Although dirt, dust, and pollen build-up may seem a bit trivial, it can dull your car’s finish and could even permanently scratch it. If you’re planning on storing your car in your garage for any length of time, you need to invest in a quality indoor car cover. That will help protect your car from pollen and dust buildup and keep your car’s finish looking new for longer.  

Indoor Vs. Outdoor Car Covers 

Car covers are designed for either indoor or outdoor use. It’s usually not good to use an indoor car cover outside, or vice versa.

Outdoor covers are thicker and heavier to give protection against rain, snow, sun or wind. Conditions you won’t find indoors.  Their fabrics also help protect against tree sap, and bird droppings and keep that acid off your car’s paint.

Indoor car covers are lightweight and easier to store. They’re made from a softer material that still helps protect your car from dings, and keep dust off. They’re also made from a breathable material that helps keep air flowing so moisture can evaporate.

In a pinch, you can use an outdoor car cover in your garage, but you can’t use an indoor cover outside. It’s not designed to provide enough protection from the weather and will start to deteriorate fairly quickly.

If you plan on leaving your car outside for long periods, then you need an outdoor car cover to protect your car from UV rays and other elements. 

How to Prepare Your Car for Long Term Storage

Whether you’re planning to go for a long vacation or you have a car that you only drive in the summer, you need to prep your car before storing it. 

Here is the general process to follow:

1. Clean Your Car Thoroughly

Never attempt to store your car without washing it. While it may seem counter-intuitive to clean the car before storing it, it can actually help keep your car’s finish looking good for longer.

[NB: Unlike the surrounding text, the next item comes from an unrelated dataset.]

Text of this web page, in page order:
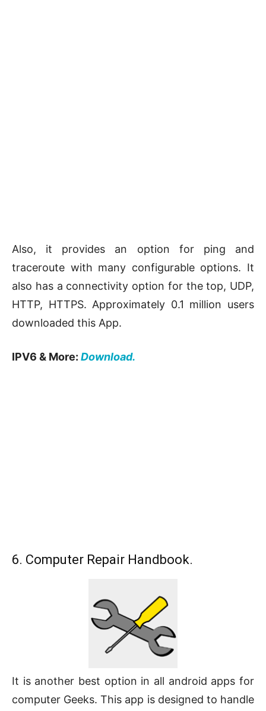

Start by cleaning the lower body panels and fenders and wheels to get rid of dust, grease, tar, or mud. Be sure to pay special attention to your wheels to clean off any brake dust that’s accumulated. Brake dust is acidic and can eat into the wheel’s finish if left unchecked.

Note: If you’re storing your car, never use tire dressings on your tires. Instead use a simple cleaning solution. For more tips on how to store your tires, check out my article here where I detail the entire process I follow.

If all this seems like too much work, you can also opt to take it to a detailer to have it cleaned and waxed. Just be sure to give it a final once-over before you put on the car-cover.

2. Change the Oil

If you’re storing your car short-term, less than two weeks, you can skip this step. However, if you’re planning on storing it for the winter, then it’s a good idea to change the oil.

Engine oil contains contaminants that could damage the engine once you start it up after storage.

3. Fill up The Tank

Another good idea it so top off the tank if you plan to have the car in storage for more than 30 days.

This helps prevent the seals from drying out and ensures that moisture doesn’t accumulate inside the fuel tank. Products like fuel stabilizers protect the engine from rust and varnish, while preventing ethanol buildup. 

4. Inflate Your Tires

Keeping the right tire pressure is one way you can prevent flat spots.

Flat spots occur when a car is stationary for too long and the weight of the vehicle pushes down on the tires.

Ideally, you should move your car every 30 days or so, so flat spots don’t develop. Alternately, you can also take the wheels off and place the car on jack stands.

5. Avoid Using the Parking Brake

I’m bad at this one. Although I’m a fan of using the parking break when driving my car normally, it’s not a good idea to use it when storing your car long-term.

There’s a possibility that the rotors and brake pads could fuse together. If you want a little extra security, you could get a tire stopper or parking aid to prevent your car from moving. 

6. Use a Car Cover

Hopefully by now you’re convinced that you need a car cover when storing your car inside, even if you park it in the garage.

Your garage and a car cover work together. The garage will help keep your car safe from the elements while a car cover will keep it safe from dust, moisture and scratches.  


Covering your car in the garage is a must as it helps to protect your car from dirt, dust, scratches, moisture buildup, among other elements. Invest in a quality indoor cover with a soft lining.